There were some tense moments over the next two days where my mother was making many arrangements, like asking her brother and her sister-in-law to take care of her mother while she was away, which my mother had been doing. My mother was also packing up and deciding what she could take with her on the plane, including her beloved cat! But my father did not get angry again. 

A happier ending, and not any worse for my father

One of my mother's friends picked us up at my parent's home and with all my mother's "luggage," drove her, me, and the cat to the Nashville Airport, 80 miles away.

My father had no friends by himself. All his "friends" were through my mother. Also, my father was bipolar so that made it more problematic for him to live on his own. Eight months later my mother learned through her friends in her Tennessee neighborhood that my father had abandoned their home. She could return to her home in Tennessee. Every time I would talk with my mother on the phone, she would exclaim, "Why didn't you tell me how good my life would be without him!?"

My father went on to marry two more women, the first who left him after six months and the second who was going to divorce him, but he died first.

"I'm on holiday in Kunming."

One of the repeating adventures I enjoy here in Kunming is going to a new area of the city and talking with people on the street. With a friend and interpreter by my side, I will approach a stranger and say to them, through my interpreter, "Hi, my name is Dwight. I'm on holiday in Kunming. May I talk with you for a few minutes?"

Is it a lie or not?

"I'm on holiday in Kunming." No, it's not literally a lie. It is a holiday for me; I'm just doing it in my own city. However, I know that the stranger I'm talking with will assume that either I have recently come from another city in China or even from abroad. In this respect, since I know how my listener is likely to interpret it, I am lying.
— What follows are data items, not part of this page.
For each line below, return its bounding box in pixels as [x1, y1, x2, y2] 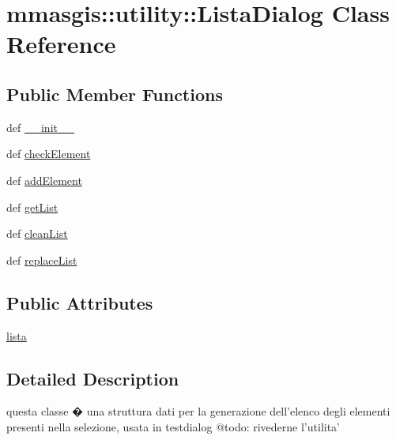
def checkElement [6, 145, 91, 162]
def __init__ [6, 118, 74, 135]
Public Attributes [6, 290, 153, 314]
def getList [6, 198, 58, 215]
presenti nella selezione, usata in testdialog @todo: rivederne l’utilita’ [6, 418, 341, 434]
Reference [6, 28, 116, 60]
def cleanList [6, 225, 68, 242]
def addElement [6, 171, 82, 188]
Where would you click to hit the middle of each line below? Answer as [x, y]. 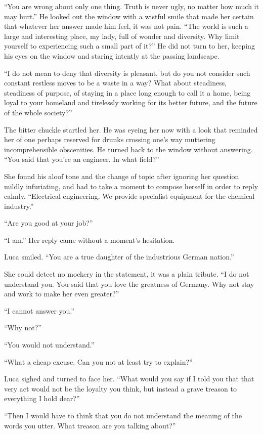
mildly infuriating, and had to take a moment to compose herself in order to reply [131, 186]
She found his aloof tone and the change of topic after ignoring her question [122, 176]
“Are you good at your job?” [49, 223]
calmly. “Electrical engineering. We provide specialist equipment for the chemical [129, 196]
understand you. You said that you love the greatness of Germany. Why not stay [129, 284]
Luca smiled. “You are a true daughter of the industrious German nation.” [119, 257]
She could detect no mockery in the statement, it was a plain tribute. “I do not [127, 274]
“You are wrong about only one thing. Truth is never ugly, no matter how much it [131, 6]
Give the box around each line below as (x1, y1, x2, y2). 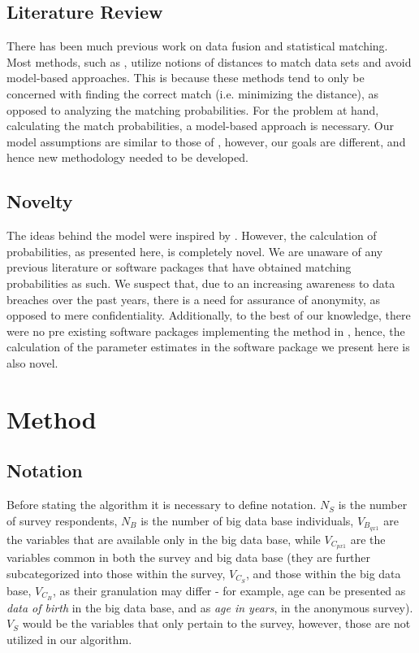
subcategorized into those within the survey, (6, 564, 226, 581)
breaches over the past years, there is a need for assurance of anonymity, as (6, 290, 380, 307)
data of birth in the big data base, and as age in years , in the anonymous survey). (6, 599, 413, 616)
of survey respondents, (6, 512, 118, 529)
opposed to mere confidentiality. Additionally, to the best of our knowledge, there (6, 307, 411, 324)
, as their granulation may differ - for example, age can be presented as (52, 581, 406, 599)
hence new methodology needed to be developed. (6, 149, 248, 166)
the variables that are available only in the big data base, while (6, 530, 321, 547)
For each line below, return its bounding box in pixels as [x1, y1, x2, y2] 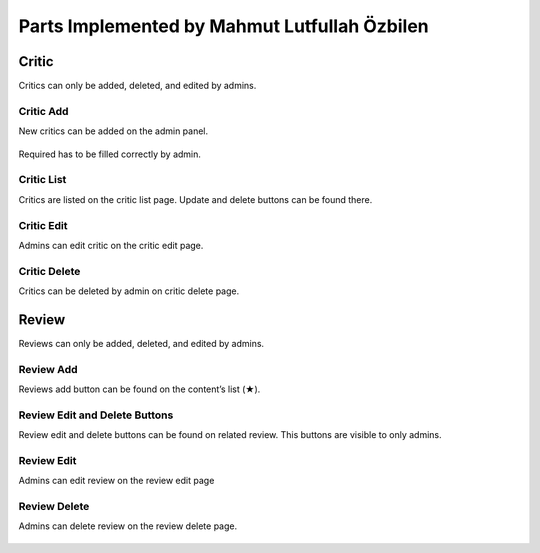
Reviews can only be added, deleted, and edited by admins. [18, 337, 265, 349]
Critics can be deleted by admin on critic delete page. [18, 285, 240, 297]
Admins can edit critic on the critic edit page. [18, 239, 204, 251]
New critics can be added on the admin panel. [18, 125, 209, 137]
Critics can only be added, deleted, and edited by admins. [18, 80, 257, 92]
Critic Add [18, 104, 69, 118]
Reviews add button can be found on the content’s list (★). [18, 383, 261, 395]
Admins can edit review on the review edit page [18, 475, 215, 487]
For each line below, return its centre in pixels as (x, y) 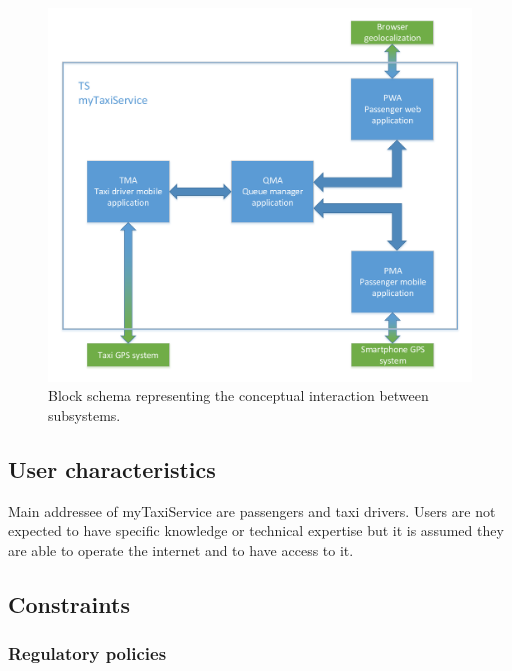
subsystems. (84, 415)
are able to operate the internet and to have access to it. (181, 550)
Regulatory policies (87, 653)
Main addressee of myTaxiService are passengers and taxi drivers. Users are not (252, 510)
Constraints (69, 604)
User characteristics (112, 469)
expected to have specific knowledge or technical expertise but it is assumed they (256, 530)
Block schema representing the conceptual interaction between (238, 395)
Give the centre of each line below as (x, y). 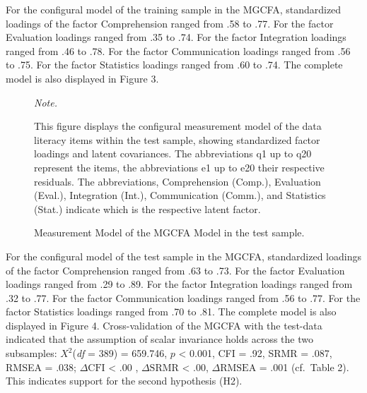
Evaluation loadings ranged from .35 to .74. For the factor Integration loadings (176, 37)
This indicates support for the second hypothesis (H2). (124, 381)
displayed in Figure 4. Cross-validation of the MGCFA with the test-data (164, 325)
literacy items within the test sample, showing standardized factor (177, 139)
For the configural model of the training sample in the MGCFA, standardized (174, 9)
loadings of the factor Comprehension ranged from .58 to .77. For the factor (170, 23)
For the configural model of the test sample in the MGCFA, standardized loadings (183, 256)
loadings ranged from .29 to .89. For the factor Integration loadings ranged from (179, 284)

The benefits of lying in this circumstance

Why do I do this? Why not just tell them the truth upfront so that what they hear is likely to be more congruent with the truth, as in saying, "I live in Kunming, and I decided to explore a different part of the city for a day"?

If I did this, instead of "lying" to them by saying, "I'm on holiday in Kunming," they will not be so eager to engage with me as they are when they see me as a "special tourist from abroad" just on holiday in their city. I've tested this and I know. When I "lie" to them this way, our conversation, created with the help of my interpreter, becomes more exciting and interesting for both sides.

Before saying goodbye to them, I will adjust what I said at the beginning. "I am on holiday in Kunming, as I said before. But I also live in Kunming. Here's my card so that we can stay in touch if you like." They seem to be quite fine and happy about this un-lying disclosure.

Lie low, lie little...but when it makes sense, lie well with full integrity

I give the above examples of lying to indicate, not only how few circumstances exist, relatively speaking, where lying makes sense, but also to indicate the importance of lying well with integrity when you do decide that there's an opportunity to "lie for the greater good."